WHAT THE TASK ASKS: Lines from the one containing "This project is" to the end of the records, both ends included and exactly as written, are the whole answer, and no pictures go in it.

DATA TO PROCESS:

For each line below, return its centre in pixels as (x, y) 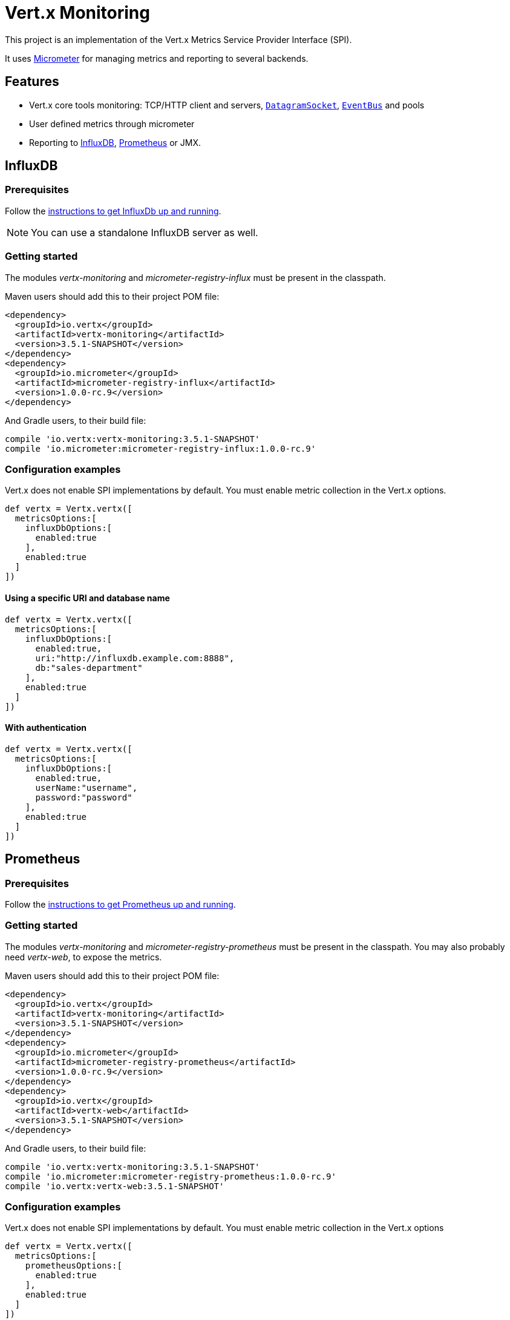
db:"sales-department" (89, 668)
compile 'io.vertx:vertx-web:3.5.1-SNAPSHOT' (115, 1186)
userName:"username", (87, 787)
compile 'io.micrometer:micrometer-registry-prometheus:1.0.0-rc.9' (171, 1176)
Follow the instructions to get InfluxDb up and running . (113, 211)
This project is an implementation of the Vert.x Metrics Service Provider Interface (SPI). (178, 39)
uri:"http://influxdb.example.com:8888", (135, 658)
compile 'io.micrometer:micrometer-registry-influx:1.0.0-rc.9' (161, 448)
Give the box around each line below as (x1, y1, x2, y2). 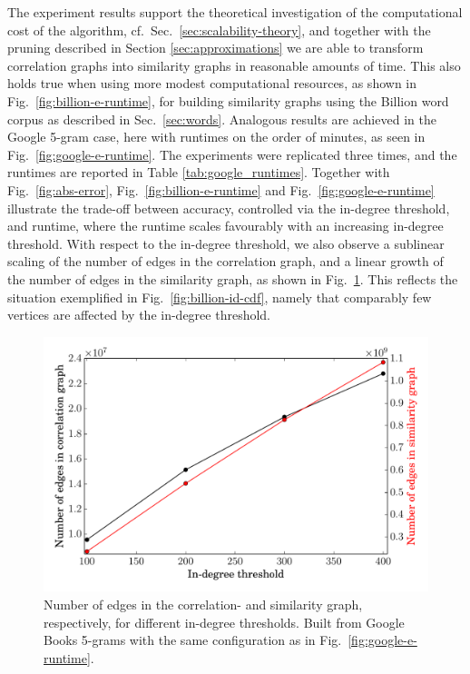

EXERCISE ANSWER:
This project is an implementation of the Vert.x Metrics Service Provider Interface (SPI). (178, 39)
uri:"http://influxdb.example.com:8888", (135, 658)
compile 'io.micrometer:micrometer-registry-influx:1.0.0-rc.9' (161, 448)
Give the box around each line below as (x1, y1, x2, y2). 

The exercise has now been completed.